(Data extracted from a collection)
----

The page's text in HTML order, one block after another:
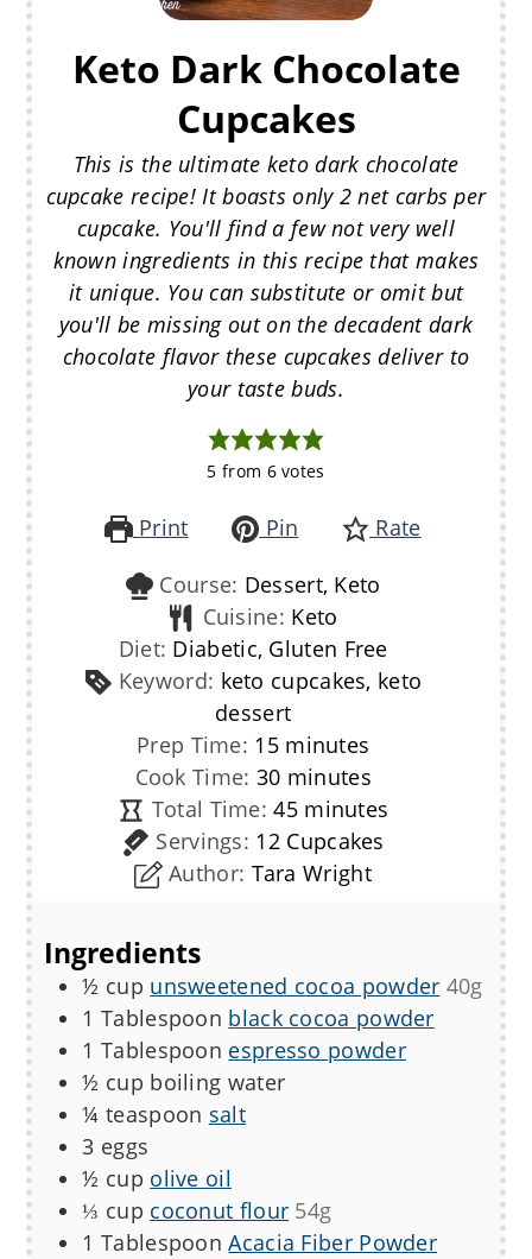
Keto Dark Chocolate
Cupcakes
This is the ultimate keto dark chocolate
cupcake recipe! It boasts only 2 net carbs per
cupcake. You'll find a few not very well
known ingredients in this recipe that makes
it unique. You can substitute or omit but
you'll be missing out on the decadent dark
chocolate flavor these cupcakes deliver to
your taste buds.
5 from 6votes
Print Pin
Rate
Course: Dessert, Keto
Cuisine: Keto
Diet: Diabetic, Gluten Free
Keyword: keto cupcakes, keto
dessert
Prep Time: 15minutes
minutes
Cook Time: 30minutes
minutes
Total Time:45minutes
minutes
Servings: 12 Cupcakes
Author: Tara Wright
Ingredients
½ cup unsweetened cocoa powder 40g
1 Tablespoon black cocoa powder
1 Tablespoon espresso powder
½ cup boiling water
¼ teaspoon salt
3 eggs
½ cup olive oil
⅓ cup coconut flour 54g
1 Tablespoon Acacia Fiber Powder
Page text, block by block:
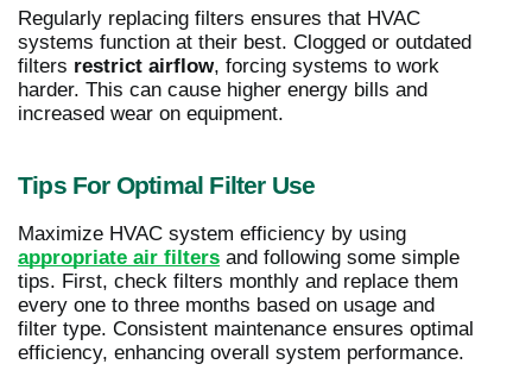
Regularly replacing filters ensures that HVAC
systems function at their best. Clogged or outdated
filters restrict airflow, forcing systems to work
harder. This can cause higher energy bills and
increased wear on equipment.
Tips For Optimal Filter Use
Maximize HVAC system efficiency by using
appropriate air filters and following some simple
tips. First, check filters monthly and replace them
every one to three months based on usage and
filter type. Consistent maintenance ensures optimal
efficiency, enhancing overall system performance.
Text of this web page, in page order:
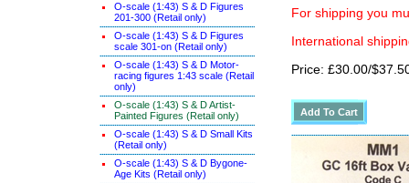
O-scale (1:43) S & D Figures
201-300 (Retail only)
O-scale (1:43) S & D Figures
scale 301-on (Retail only)
O-scale (1:43) S & D Motor-
racing figures 1:43 scale (Retail
only)
O-scale (1:43) S & D Artist-
Painted Figures (Retail only)
O-scale (1:43) S & D Small Kits
(Retail only)
O-scale (1:43) S & D Bygone-
Age Kits (Retail only)
For shipping you
International
Price: £30.00/
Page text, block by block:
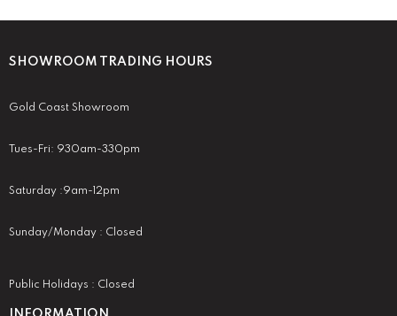
SHOWROOM TRADING HOURS
Gold Coast Showroom
Tues-Fri: 930am-330pm
Saturday :9am-12pm
Sunday/Monday : Closed
Public Holidays : Closed
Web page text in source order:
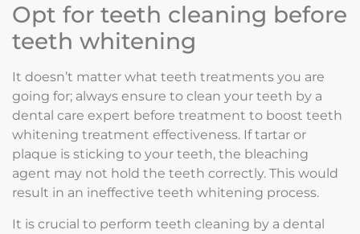
Opt for teeth cleaning before
teeth whitening
It doesn’t matter what teeth treatments you are
going for; always ensure to clean your teeth by a
dental care expert before treatment to boost teeth
whitening treatment effectiveness. If tartar or
plaque is sticking to your teeth, the bleaching
agent may not hold the teeth correctly. This would
result in an ineffective teeth whitening process.
It is crucial to perform teeth cleaning by a dental
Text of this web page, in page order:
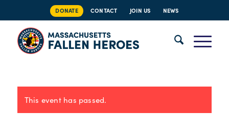
DONATE CONTACT JOIN US NEWS
This event has passed.
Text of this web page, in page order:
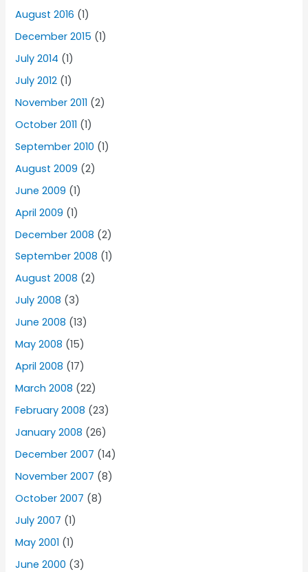
August 2016 (1)
December 2015 (1)
July 2014 (1)
July 2012 (1)
November 2011 (2)
October 2011 (1)
September 2010 (1)
August 2009 (2)
June 2009 (1)
April 2009 (1)
December 2008 (2)
September 2008 (1)
August 2008 (2)
July 2008 (3)
June 2008 (13)
May 2008 (15)
April 2008 (17)
March 2008 (22)
February 2008 (23)
January 2008 (26)
December 2007 (14)
November 2007 (8)
October 2007 (8)
July 2007 (1)
May 2001 (1)
June 2000 (3)
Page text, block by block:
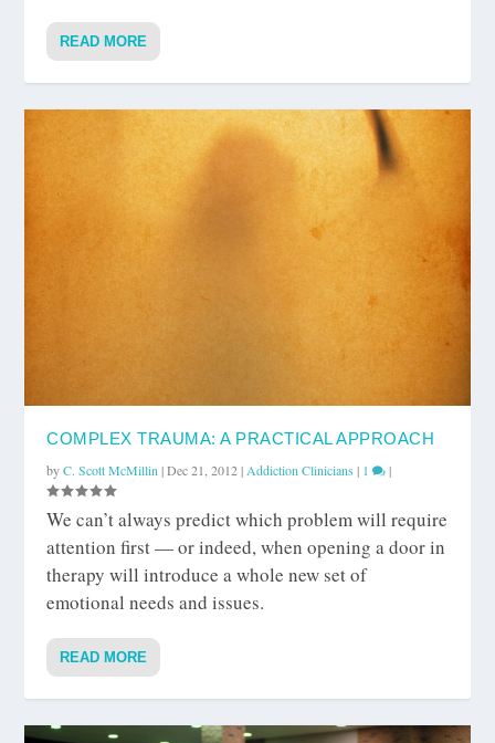
READ MORE
COMPLEX TRAUMA: A PRACTICAL APPROACH
byC. Scott McMillin |Dec 21, 2012| Addiction Clinicians | 1 |
We can’t always predict which problem will require
attention first — or indeed, when opening a door in
therapy will introduce a whole new set of
emotional needs and issues.
READ MORE
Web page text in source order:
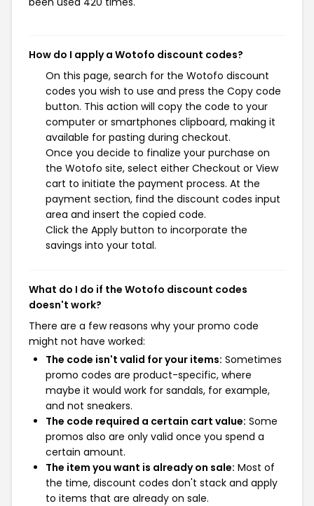
How do I apply a Wotofo discount codes?
On this page, search for the Wotofo discount
codes you wish to use and press the Copy code
button. This action will copy the code to your
computer or smartphones clipboard, making it
available for pasting during checkout.
Once you decide to finalize your purchase on
the Wotofo site, select either Checkout or View
cart to initiate the payment process. At the
payment section, find the discount codes input
area and insert the copied code.
Click the Apply button to incorporate the
savings into your total.
What do I do if the Wotofo discount codes
doesn't work?
There are a few reasons why your promo code
might not have worked:
The code isn't valid for your items: Sometimes
promo codes are product-specific, where
maybe it would work for sandals, for example,
and not sneakers.
The code required a certain cart value: Some
promos also are only valid once you spend a
certain amount.
The item you want is already on sale: Most of
the time, discount codes don't stack and apply
to items that are already on sale.
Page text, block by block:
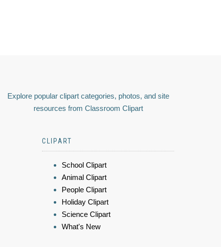
Explore popular clipart categories, photos, and site
resources from Classroom Clipart
CLIPART
School Clipart
Animal Clipart
People Clipart
Holiday Clipart
Science Clipart
What's New
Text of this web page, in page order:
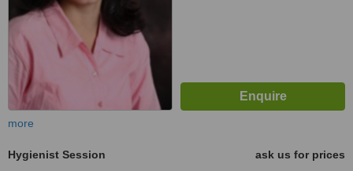
more
Hygienist Session
ask us for prices
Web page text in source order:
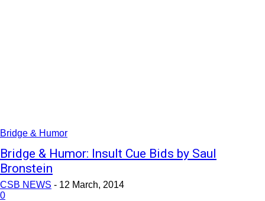
Bridge & Humor
Bridge & Humor: Insult Cue Bids by Saul
Bronstein
CSB NEWS - 12 March, 2014
0
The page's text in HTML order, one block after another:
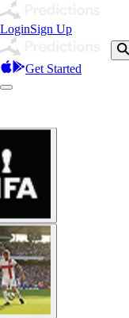
LoginSign Up
Get Started
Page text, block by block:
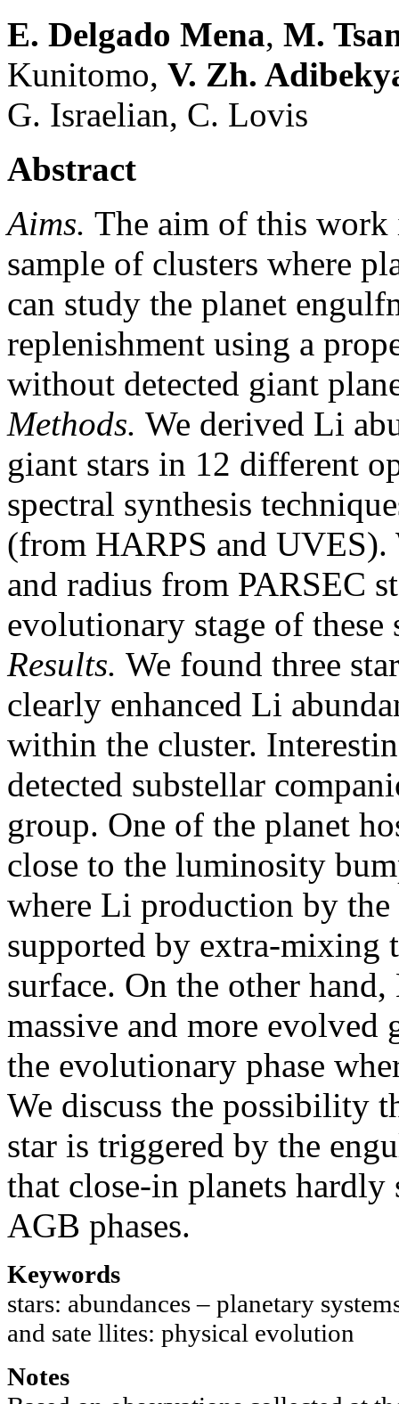
E. Delgado Mena, M.
Kunitomo, V. Zh.
G. Israelian, C. Lovis
Abstract
Aims. The aim of this
sample of clusters where
can study the planet
replenishment using a
without detected giant
Methods. We derived Li
giant stars in 12 different
spectral synthesis
(from HARPS and UVES).
and radius from PARSEC
evolutionary stage of these
Results. We found three
clearly enhanced Li
within the cluster.
detected substellar
group. One of the planet
close to the luminosity
where Li production by the
supported by extra-mixing
surface. On the other
massive and more evolved
the evolutionary phase
We discuss the possibility
star is triggered by the
that close-in planets
AGB phases.
Keywords
stars: abundances – planetary
and sate llites: physical evolution
Notes
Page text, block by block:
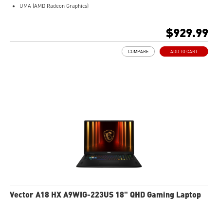
UMA (AMD Radeon Graphics)
Enterprise-Grade Security safeguards your data
The exclusive MSI AI Engine senses user scenarios and adjusts to the optimal
$929.99
ADD TO CART
COMPARE
Vector A18 HX A9WIG-223US 18" QHD Gaming Laptop
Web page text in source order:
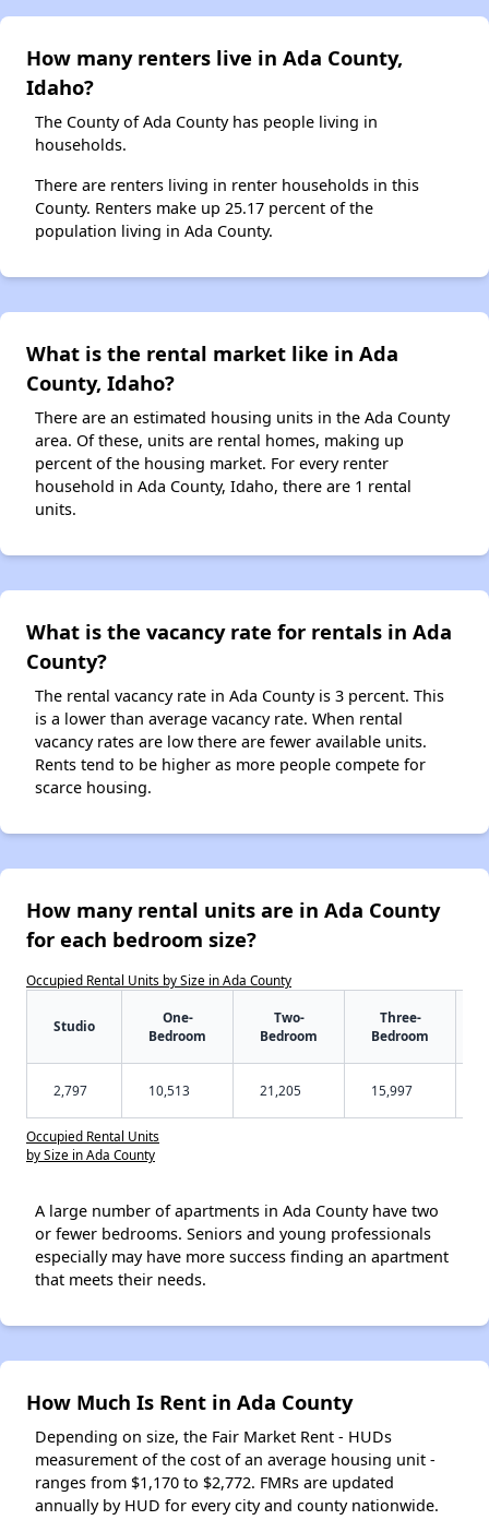
How many renters live in Ada County,
Idaho?
The County of Ada County has people living in
households.
There are renters living in renter households in this
County. Renters make up 25.17 percent of the
population living in Ada County.
What is the rental market like in Ada
County, Idaho?
There are an estimated housing units in the Ada County
area. Of these, units are rental homes, making up
percent of the housing market. For every renter
household in Ada County, Idaho, there are 1 rental
units.
What is the vacancy rate for rentals in Ada
County?
The rental vacancy rate in Ada County is 3 percent. This
is a lower than average vacancy rate. When rental
vacancy rates are low there are fewer available units.
Rents tend to be higher as more people compete for
scarce housing.
How many rental units are in Ada County
for each bedroom size?
Occupied Rental Units by Size in Ada County
Studio
One-
Bedroom
Two-
Bedroom
Three-
Bedroom
2,797 10,513 21,205 15,997
Occupied Rental Units
by Size in Ada County
A large number of apartments in Ada County have two
or fewer bedrooms. Seniors and young professionals
especially may have more success finding an apartment
that meets their needs.
How Much Is Rent in Ada County
Depending on size, the Fair Market Rent - HUDs
measurement of the cost of an average housing unit -
ranges from $1,170 to $2,772. FMRs are updated
annually by HUD for every city and county nationwide.

----

▶ Exercise
May I have only the lines from the start of the data through the line containing "5 from 6votes", both included, reproduced exactly and without the pictures?

▶ The answer
The page's text in HTML order, one block after another:
Keto Dark Chocolate
Cupcakes
This is the ultimate keto dark chocolate
cupcake recipe! It boasts only 2 net carbs per
cupcake. You'll find a few not very well
known ingredients in this recipe that makes
it unique. You can substitute or omit but
you'll be missing out on the decadent dark
chocolate flavor these cupcakes deliver to
your taste buds.
5 from 6votes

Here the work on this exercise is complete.